LOGMETER ONE OF THE MOST ROBUST, RELIABLE
TRUCKLOAD SCANNING SYSTEMS ON THE MARKET

BIG OPPORTUNITY OPENS FOR FOREST INDUSTRY: SAVINGS FOR GROWERS, PROCESSORS

Logmeter systems can scan full truckloads or measure logs on trucks using different sensors such as laser scanners, stereoscopic cameras, and RGB cameras, providing quick solid volume estimates and biometric information of the logs.

IN recent years, leading companies in the forestry sector have been incorporating cutting-edge technologies in their supply chain, specifically in their fibre measurement processes.

Dr. Mauricio Acuna, senior research fellow in forest operations at the University of the Sunshine Coast, has been investigating the performance of sensor technology in systems for automated measurements of truckloads for about five years.

Dr Acuna discusses his research in this Q&A presentation.

According to your research, what are the main features of these systems?

Mauricio Acuna: These systems can scan full truckloads or measure logs on trucks using different sensors such as laser scanners, stereoscopic cameras, and RGB cameras, providing quick solid volume estimates and biometric information of the logs (e.g. length, diameter).

The LOGMETER is one of the systems I have studied; it has been developed by Chilean company Woodtech (www.woodtechms.com).

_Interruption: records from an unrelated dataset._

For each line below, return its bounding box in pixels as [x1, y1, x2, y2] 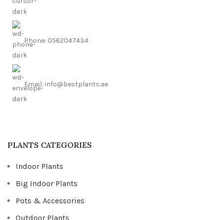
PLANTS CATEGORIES [7, 139, 92, 150]
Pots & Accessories [16, 195, 84, 205]
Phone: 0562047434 [24, 36, 88, 45]
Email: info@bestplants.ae [24, 80, 108, 88]
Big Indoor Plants [16, 178, 78, 188]
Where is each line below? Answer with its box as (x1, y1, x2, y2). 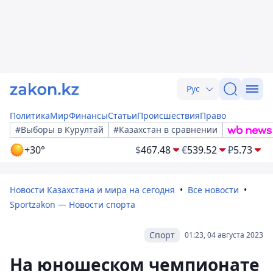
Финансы (69, 110, 108, 121)
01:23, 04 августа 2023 (185, 230, 263, 240)
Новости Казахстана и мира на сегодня (10, 184, 175, 196)
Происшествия (137, 110, 200, 121)
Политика (10, 110, 50, 121)
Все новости (188, 184, 239, 196)
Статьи (108, 110, 137, 121)
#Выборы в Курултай (15, 124, 104, 135)
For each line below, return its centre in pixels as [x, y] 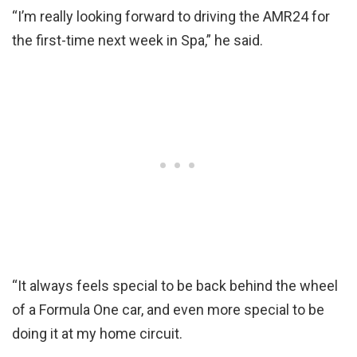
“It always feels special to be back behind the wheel [175, 285]
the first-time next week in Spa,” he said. [137, 40]
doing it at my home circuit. [97, 333]
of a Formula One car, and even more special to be [168, 309]
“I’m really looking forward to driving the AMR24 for [171, 16]
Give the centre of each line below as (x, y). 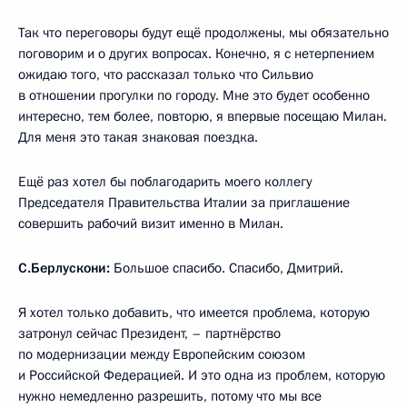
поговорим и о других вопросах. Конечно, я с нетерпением (196, 53)
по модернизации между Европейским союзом (162, 354)
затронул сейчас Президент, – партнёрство (149, 333)
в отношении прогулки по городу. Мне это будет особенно (194, 95)
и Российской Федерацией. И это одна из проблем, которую (202, 375)
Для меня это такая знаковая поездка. (138, 137)
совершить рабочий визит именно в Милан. (151, 223)
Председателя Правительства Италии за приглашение (184, 202)
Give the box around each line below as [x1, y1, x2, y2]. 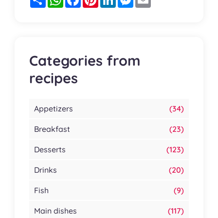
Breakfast [34, 124, 70, 134]
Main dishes [34, 206, 77, 216]
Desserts [34, 145, 66, 155]
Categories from [29, 52, 141, 70]
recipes [29, 69, 78, 87]
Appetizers [34, 104, 73, 114]
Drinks [34, 165, 57, 175]
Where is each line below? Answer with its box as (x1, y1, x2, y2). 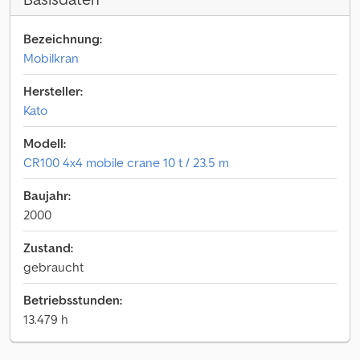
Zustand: (23, 239, 73, 256)
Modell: (23, 135, 66, 151)
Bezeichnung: (23, 31, 102, 47)
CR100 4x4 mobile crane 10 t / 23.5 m (23, 154, 229, 170)
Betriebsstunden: (23, 292, 122, 308)
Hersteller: (23, 83, 83, 99)
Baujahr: (23, 187, 71, 203)
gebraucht (23, 259, 84, 275)
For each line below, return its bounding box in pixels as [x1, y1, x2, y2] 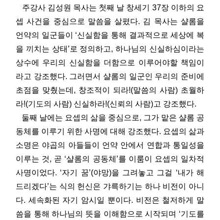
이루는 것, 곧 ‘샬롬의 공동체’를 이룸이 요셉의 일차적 [16, 154, 204, 163]
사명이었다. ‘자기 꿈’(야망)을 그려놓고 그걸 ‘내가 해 [16, 168, 204, 177]
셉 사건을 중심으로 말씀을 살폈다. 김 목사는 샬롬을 [16, 17, 204, 26]
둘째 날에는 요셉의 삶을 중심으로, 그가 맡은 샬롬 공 [16, 113, 204, 122]
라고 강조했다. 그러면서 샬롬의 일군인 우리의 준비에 [16, 72, 204, 81]
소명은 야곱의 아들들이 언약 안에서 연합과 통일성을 [16, 140, 204, 149]
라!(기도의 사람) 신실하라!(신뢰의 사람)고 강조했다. [16, 99, 196, 108]
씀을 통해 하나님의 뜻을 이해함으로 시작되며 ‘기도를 [16, 209, 204, 218]
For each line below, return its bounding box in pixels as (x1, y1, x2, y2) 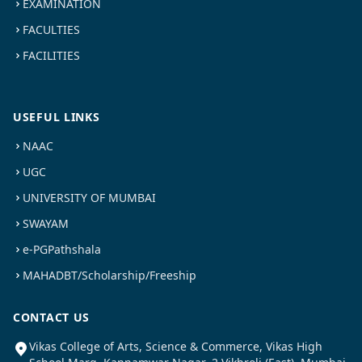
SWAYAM (23, 216, 69, 232)
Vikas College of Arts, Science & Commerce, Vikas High (29, 339, 322, 355)
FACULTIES (23, 22, 80, 38)
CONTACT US (13, 309, 90, 326)
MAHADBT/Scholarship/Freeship (23, 267, 196, 284)
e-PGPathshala (23, 242, 101, 258)
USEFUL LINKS (13, 109, 100, 125)
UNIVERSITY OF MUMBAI (23, 190, 156, 206)
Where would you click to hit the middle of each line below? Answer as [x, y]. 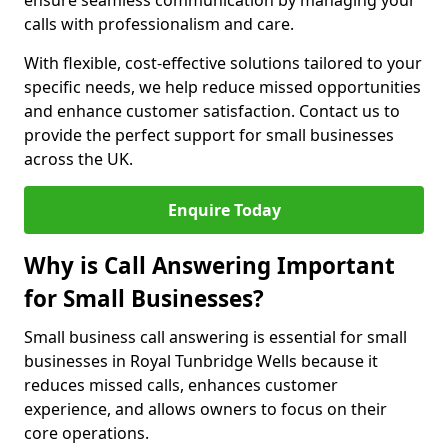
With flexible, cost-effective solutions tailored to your [223, 63]
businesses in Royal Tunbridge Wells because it [201, 361]
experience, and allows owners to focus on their [205, 409]
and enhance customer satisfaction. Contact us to [212, 111]
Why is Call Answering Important [209, 265]
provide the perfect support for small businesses [209, 135]
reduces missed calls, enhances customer [181, 385]
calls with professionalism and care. [159, 24]
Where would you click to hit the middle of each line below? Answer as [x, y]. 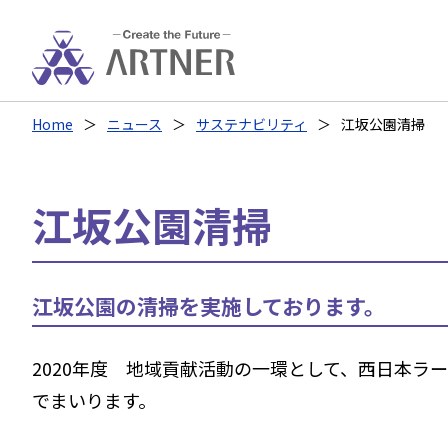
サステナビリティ [251, 124]
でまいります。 [94, 400]
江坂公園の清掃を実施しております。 [208, 306]
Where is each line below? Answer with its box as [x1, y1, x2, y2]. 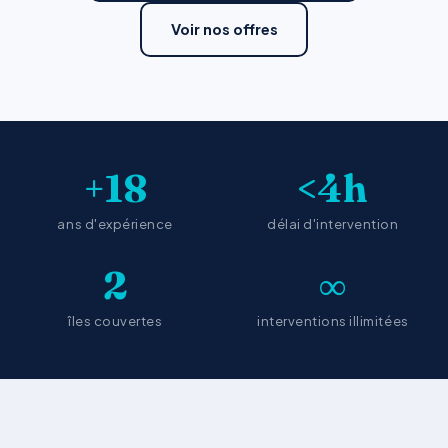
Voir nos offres [170, 20, 278, 39]
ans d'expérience [57, 214, 173, 232]
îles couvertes [68, 312, 163, 330]
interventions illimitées [257, 312, 409, 330]
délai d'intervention [267, 214, 399, 232]
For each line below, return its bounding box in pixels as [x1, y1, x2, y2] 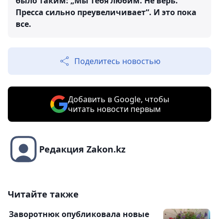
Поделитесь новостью [74, 56, 160, 67]
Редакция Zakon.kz [39, 143, 126, 155]
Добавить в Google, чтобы [67, 94, 169, 105]
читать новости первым [67, 104, 161, 115]
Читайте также [8, 188, 79, 200]
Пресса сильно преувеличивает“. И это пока [16, 7, 197, 18]
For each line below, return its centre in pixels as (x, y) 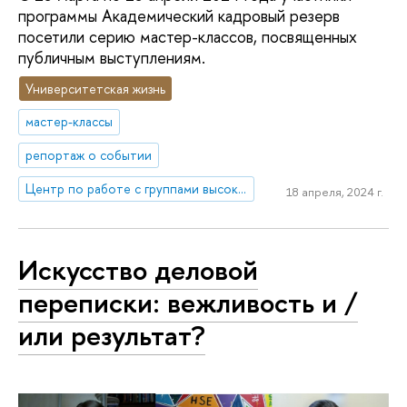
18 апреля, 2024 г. (334, 191)
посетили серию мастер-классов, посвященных (188, 36)
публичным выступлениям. (112, 57)
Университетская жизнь (96, 88)
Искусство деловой (138, 269)
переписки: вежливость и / (188, 302)
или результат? (112, 335)
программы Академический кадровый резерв (179, 15)
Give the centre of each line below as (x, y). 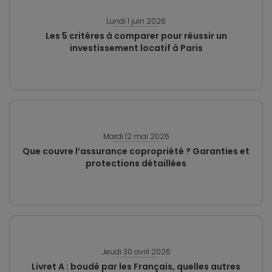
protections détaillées (136, 163)
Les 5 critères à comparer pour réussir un (136, 36)
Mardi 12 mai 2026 (136, 136)
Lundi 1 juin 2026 (136, 21)
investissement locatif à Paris (136, 48)
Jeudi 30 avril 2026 (136, 252)
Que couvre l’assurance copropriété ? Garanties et (136, 151)
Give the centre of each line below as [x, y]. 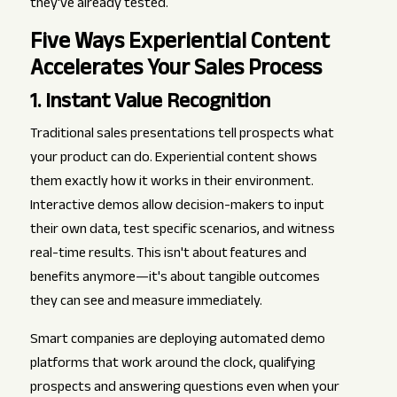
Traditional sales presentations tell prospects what [182, 136]
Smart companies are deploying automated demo [177, 341]
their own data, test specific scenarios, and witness [182, 231]
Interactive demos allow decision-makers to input [177, 207]
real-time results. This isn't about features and [168, 255]
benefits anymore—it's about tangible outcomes [175, 279]
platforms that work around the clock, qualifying [172, 365]
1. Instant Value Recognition [150, 104]
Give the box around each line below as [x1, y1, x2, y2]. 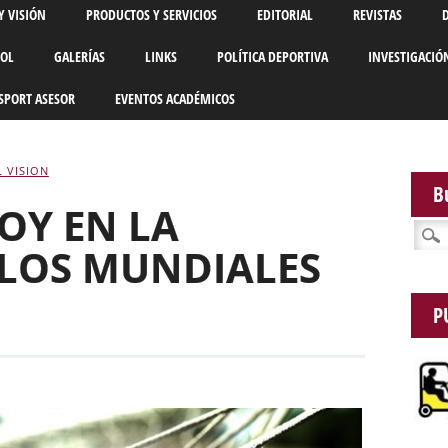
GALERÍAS [53, 47, 105, 67]
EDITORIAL [256, 5, 313, 25]
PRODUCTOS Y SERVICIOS [85, 5, 217, 25]
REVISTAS [352, 5, 402, 25]
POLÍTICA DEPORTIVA [216, 47, 328, 67]
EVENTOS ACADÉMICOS [114, 89, 235, 109]
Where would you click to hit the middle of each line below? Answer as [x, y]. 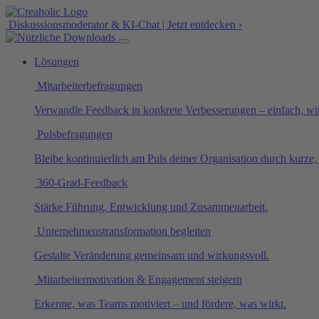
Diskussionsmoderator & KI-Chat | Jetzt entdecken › [124, 25]
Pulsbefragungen [73, 134]
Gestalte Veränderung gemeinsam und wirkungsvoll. [152, 255]
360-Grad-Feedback [81, 183]
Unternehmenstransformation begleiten [122, 231]
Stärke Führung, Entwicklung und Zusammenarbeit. [151, 207]
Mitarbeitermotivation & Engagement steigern [138, 279]
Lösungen [57, 62]
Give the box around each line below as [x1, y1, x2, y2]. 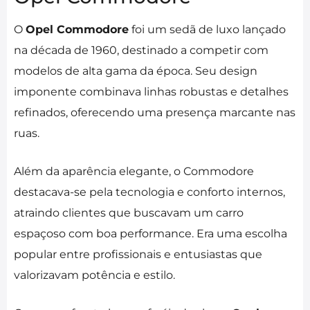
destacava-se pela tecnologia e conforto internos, [14, 185, 285, 199]
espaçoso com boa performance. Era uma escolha [14, 226, 287, 240]
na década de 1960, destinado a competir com [14, 43, 268, 57]
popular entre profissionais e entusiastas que [14, 247, 262, 261]
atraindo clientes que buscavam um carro [14, 206, 244, 219]
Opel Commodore [26, 22, 129, 36]
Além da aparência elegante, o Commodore [14, 164, 254, 178]
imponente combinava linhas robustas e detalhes [14, 84, 289, 98]
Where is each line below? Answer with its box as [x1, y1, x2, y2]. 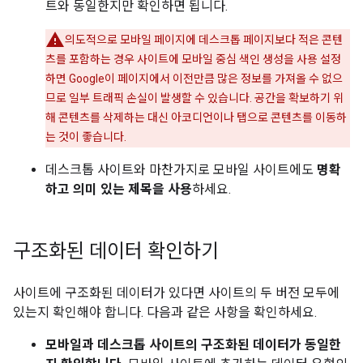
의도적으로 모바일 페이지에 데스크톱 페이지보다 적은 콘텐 [65, 33, 343, 46]
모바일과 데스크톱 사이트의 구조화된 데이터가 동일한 [45, 337, 341, 352]
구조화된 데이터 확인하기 [13, 239, 219, 263]
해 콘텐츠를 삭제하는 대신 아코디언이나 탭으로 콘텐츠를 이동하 [45, 111, 347, 124]
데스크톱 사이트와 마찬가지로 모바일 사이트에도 [45, 162, 317, 177]
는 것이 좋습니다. [45, 130, 126, 143]
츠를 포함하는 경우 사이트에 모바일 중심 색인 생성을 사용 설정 [45, 53, 341, 66]
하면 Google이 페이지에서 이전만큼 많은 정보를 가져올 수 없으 [45, 72, 343, 85]
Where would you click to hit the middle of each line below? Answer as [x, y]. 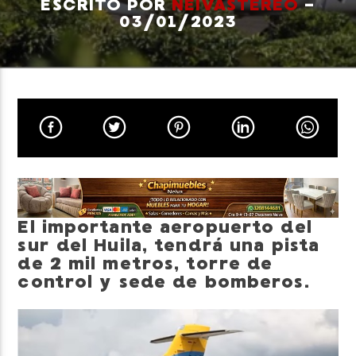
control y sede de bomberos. [164, 282]
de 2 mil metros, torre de [145, 264]
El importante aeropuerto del [165, 227]
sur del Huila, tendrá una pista [169, 246]
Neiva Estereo [69, 111]
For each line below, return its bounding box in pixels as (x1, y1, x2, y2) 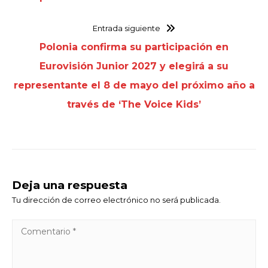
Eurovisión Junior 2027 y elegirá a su (39, 60, 229, 72)
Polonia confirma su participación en (39, 41, 229, 53)
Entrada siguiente (93, 23, 161, 33)
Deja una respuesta (12, 178, 127, 193)
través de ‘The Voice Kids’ (67, 99, 201, 111)
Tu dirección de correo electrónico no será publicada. (12, 195, 221, 205)
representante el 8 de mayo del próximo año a (13, 80, 255, 92)
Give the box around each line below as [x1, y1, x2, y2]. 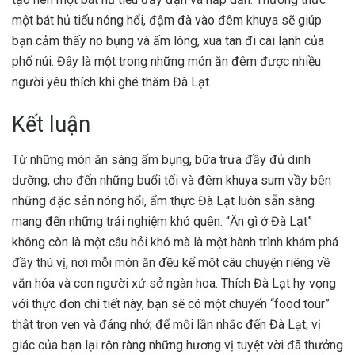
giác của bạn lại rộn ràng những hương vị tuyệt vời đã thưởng [12, 338, 343, 353]
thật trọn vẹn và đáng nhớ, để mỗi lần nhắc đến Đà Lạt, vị [12, 317, 321, 333]
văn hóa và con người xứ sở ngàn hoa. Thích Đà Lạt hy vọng [12, 276, 336, 292]
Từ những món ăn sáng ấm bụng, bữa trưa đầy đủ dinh [12, 152, 311, 168]
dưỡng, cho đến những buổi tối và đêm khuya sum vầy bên [12, 173, 331, 189]
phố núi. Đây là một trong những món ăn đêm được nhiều [12, 53, 321, 69]
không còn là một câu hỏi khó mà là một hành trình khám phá [12, 235, 338, 250]
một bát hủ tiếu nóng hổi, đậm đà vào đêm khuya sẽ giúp [12, 12, 322, 28]
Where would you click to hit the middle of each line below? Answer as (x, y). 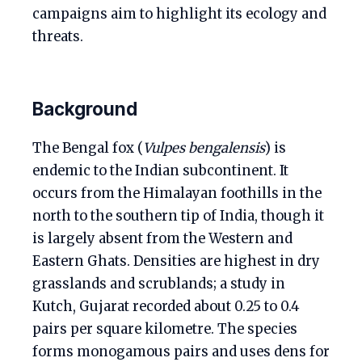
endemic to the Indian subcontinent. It (160, 171)
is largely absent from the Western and (162, 239)
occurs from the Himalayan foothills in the (177, 194)
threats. (58, 37)
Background (85, 109)
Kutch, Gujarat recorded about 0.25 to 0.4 (166, 307)
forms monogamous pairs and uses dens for (181, 352)
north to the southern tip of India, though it (178, 216)
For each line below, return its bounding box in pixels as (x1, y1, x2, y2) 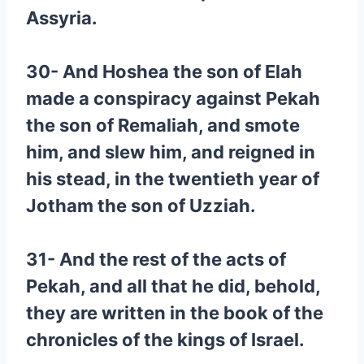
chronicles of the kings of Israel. (26, 329, 305, 350)
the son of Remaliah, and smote (26, 115, 300, 136)
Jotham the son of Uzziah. (26, 195, 256, 216)
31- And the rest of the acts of (26, 249, 286, 270)
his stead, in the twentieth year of (26, 168, 319, 189)
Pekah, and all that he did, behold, (26, 275, 320, 297)
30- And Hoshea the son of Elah (26, 61, 302, 82)
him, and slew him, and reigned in (26, 141, 315, 162)
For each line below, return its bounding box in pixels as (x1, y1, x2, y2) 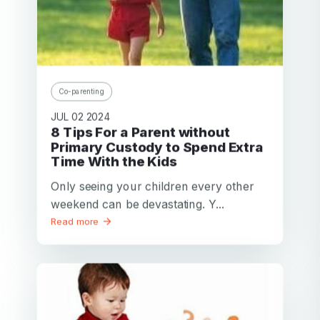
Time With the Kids (51, 153, 177, 170)
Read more (51, 215, 102, 227)
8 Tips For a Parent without (51, 124, 61, 141)
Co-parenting (59, 86, 105, 96)
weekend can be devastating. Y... (51, 196, 224, 211)
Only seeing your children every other (51, 179, 254, 193)
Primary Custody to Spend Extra (51, 139, 264, 155)
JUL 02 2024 (51, 110, 111, 123)
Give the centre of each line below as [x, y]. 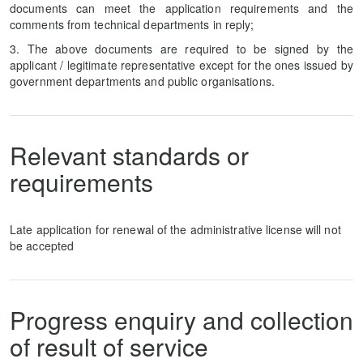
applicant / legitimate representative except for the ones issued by [181, 65]
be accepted [42, 246]
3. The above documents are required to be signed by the [181, 49]
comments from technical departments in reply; [132, 24]
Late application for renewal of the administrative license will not [175, 229]
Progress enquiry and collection [181, 320]
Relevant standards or [129, 155]
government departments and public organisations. [142, 81]
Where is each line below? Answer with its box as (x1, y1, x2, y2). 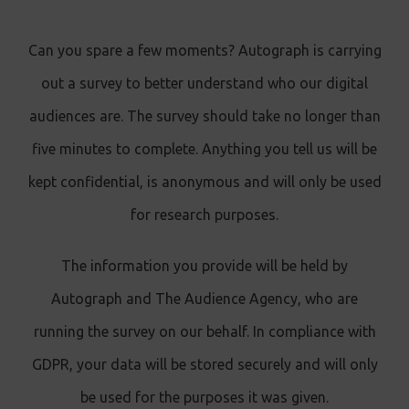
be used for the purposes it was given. (80, 389, 329, 406)
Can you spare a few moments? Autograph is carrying (27, 42, 382, 59)
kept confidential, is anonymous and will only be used (27, 173, 382, 191)
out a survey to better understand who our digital (41, 75, 368, 92)
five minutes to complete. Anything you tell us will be (32, 141, 377, 158)
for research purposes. (131, 206, 278, 224)
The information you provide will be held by (61, 257, 348, 275)
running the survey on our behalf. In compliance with (33, 323, 376, 341)
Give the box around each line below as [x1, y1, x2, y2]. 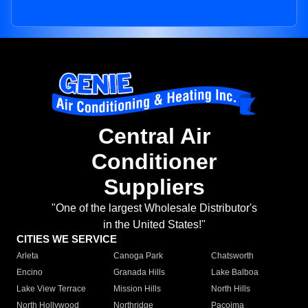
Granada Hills [113, 267, 166, 278]
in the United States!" [102, 219, 206, 231]
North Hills [210, 284, 250, 294]
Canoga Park [113, 251, 164, 261]
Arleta [16, 251, 38, 261]
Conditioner [91, 149, 217, 175]
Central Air [98, 124, 210, 149]
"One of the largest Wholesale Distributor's [51, 202, 257, 214]
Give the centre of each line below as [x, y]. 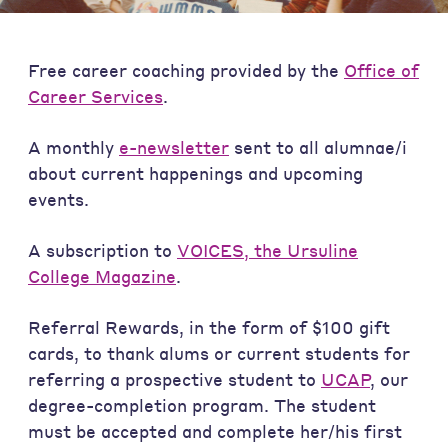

In Australia, this system has been deployed to the Surrey Hills chip mill owned by Forico in Tasmania. Several other units of the LOGMETER system have been deployed globally over the last 15 years, being one of the most mature, robust, and reliable truckloads scanning systems on the market. The Surrey Hills chip mill unit is the first one of this type in Australasia.

Can you tell us more about the study conducted in Australia this year and the main findings you obtained?

Mauricio Acuna: With a team of researchers at the University of the Sunshine Coast we collected data from the LOGMETER deployed at the Surrey Hills chip mill early this year. We were able to confirm that the level of accuracy of the solid volume predictions reported by the system, with errors that lied within 5% in comparison to manual and photogrammetric measurements. The results from our trials have also been used to calibrate and validate the volumetric models, which will result in more accurate measurements and better solid volume predictions, and ultimately in better economic returns to Forico and the haulage contractors.

From an economic point of view, what conclusions can be drawn from the study?

Mauricio Acuna: We were able to confirm that automated systems for the measurement of truckloads can save big money for forest growers and processors, representing a big opportunity for the forest industry in Australia and New Zealand. Among other benefits, they allow a smooth and quick reception of trucks at mills, improve production planning and logistics, reduced log handling costs, log damage, and accidents, and provide better information of the forest resource. In conjunction with moisture control management, they can also reduce truck movements on road networks, with the consequent reduction in fuel consumption and GHG emissions (up to 20% according to our calculations).

For a successful implementation, which considerations must be taken into account for a company that decides to adopt an automated volumetric system such as the LOGMETER?

Mauricio Acuna: The deployment of automated systems for the measurements of truckloads and transition from a trading system based on weight to one based on volume must be planned carefully by forest growers and processors since they may represent a big organisational and cultural change to haulage contractors and other parties in the supply chain. 

To be accepted and successfully implemented, a trading and payment system based on volumetric measurements must be well understood by all supply chain parties, and the benefits must be articulated to all of them. If all these aspects are considered carefully, the benefits associated with automated systems for the measurements of truckloads will largely outweigh their investment and deployment costs.